## Stored data
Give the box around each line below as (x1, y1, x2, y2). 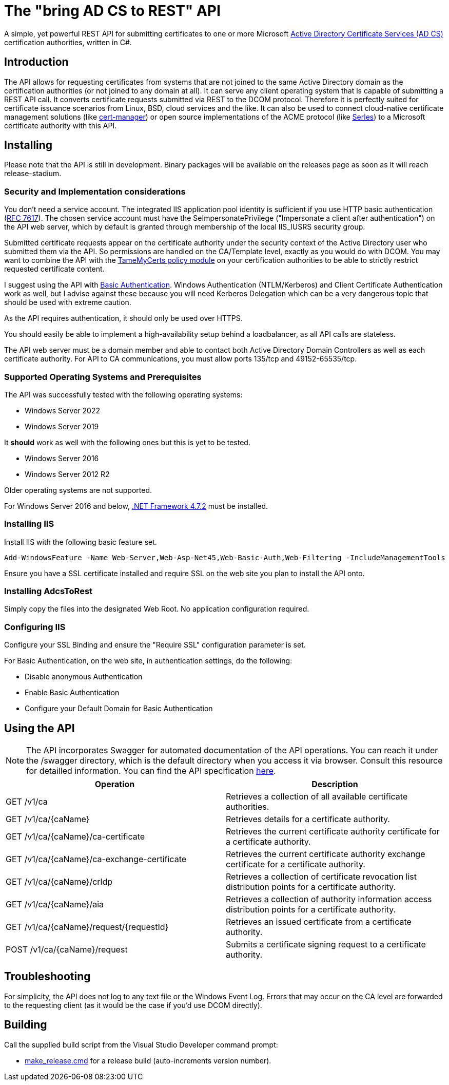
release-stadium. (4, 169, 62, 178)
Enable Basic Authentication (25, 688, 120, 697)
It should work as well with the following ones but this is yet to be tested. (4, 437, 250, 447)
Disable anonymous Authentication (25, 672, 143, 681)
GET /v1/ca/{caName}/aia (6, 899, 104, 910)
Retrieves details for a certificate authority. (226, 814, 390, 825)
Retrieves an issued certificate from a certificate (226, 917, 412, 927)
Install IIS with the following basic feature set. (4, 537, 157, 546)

* * *

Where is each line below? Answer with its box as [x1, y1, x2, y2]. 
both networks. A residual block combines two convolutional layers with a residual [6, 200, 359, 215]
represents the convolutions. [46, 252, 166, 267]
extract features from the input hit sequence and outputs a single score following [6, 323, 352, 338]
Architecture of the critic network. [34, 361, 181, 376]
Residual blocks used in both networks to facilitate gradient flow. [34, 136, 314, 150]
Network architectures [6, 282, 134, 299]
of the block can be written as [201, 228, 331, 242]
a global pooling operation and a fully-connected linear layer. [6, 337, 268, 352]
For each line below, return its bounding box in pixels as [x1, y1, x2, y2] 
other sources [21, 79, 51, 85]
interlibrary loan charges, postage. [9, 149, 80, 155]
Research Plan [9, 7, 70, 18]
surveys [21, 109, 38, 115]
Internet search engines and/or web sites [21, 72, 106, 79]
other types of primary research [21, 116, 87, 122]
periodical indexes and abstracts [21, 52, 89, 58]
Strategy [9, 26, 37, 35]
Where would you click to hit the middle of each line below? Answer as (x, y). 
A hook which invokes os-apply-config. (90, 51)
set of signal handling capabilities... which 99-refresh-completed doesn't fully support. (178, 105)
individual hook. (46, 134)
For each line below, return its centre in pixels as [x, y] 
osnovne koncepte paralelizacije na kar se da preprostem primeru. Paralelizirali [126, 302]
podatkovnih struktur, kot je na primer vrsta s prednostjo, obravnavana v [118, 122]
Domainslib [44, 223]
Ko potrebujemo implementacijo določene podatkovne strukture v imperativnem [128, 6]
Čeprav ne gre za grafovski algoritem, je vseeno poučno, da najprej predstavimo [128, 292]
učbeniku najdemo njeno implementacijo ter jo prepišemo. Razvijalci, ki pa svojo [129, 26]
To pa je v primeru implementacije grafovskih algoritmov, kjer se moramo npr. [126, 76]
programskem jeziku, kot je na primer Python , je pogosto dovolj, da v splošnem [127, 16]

## Try it
Copy only this part of the entries above: the line with "Internet search engines", the line with "programskem jeziku, kot", and the lines between, all exactly as written.

## Your response
Internet search engines and/or web sites [21, 72, 106, 79]
other types of primary research [21, 116, 87, 122]
periodical indexes and abstracts [21, 52, 89, 58]
Strategy [9, 26, 37, 35]
Where would you click to hit the middle of each line below? Answer as (x, y). 
A hook which invokes os-apply-config. (90, 51)
set of signal handling capabilities... which 99-refresh-completed doesn't fully support. (178, 105)
individual hook. (46, 134)
For each line below, return its centre in pixels as [x, y] 
osnovne koncepte paralelizacije na kar se da preprostem primeru. Paralelizirali [126, 302]
podatkovnih struktur, kot je na primer vrsta s prednostjo, obravnavana v [118, 122]
Domainslib [44, 223]
Ko potrebujemo implementacijo določene podatkovne strukture v imperativnem [128, 6]
Čeprav ne gre za grafovski algoritem, je vseeno poučno, da najprej predstavimo [128, 292]
učbeniku najdemo njeno implementacijo ter jo prepišemo. Razvijalci, ki pa svojo [129, 26]
To pa je v primeru implementacije grafovskih algoritmov, kjer se moramo npr. [126, 76]
programskem jeziku, kot je na primer Python , je pogosto dovolj, da v splošnem [127, 16]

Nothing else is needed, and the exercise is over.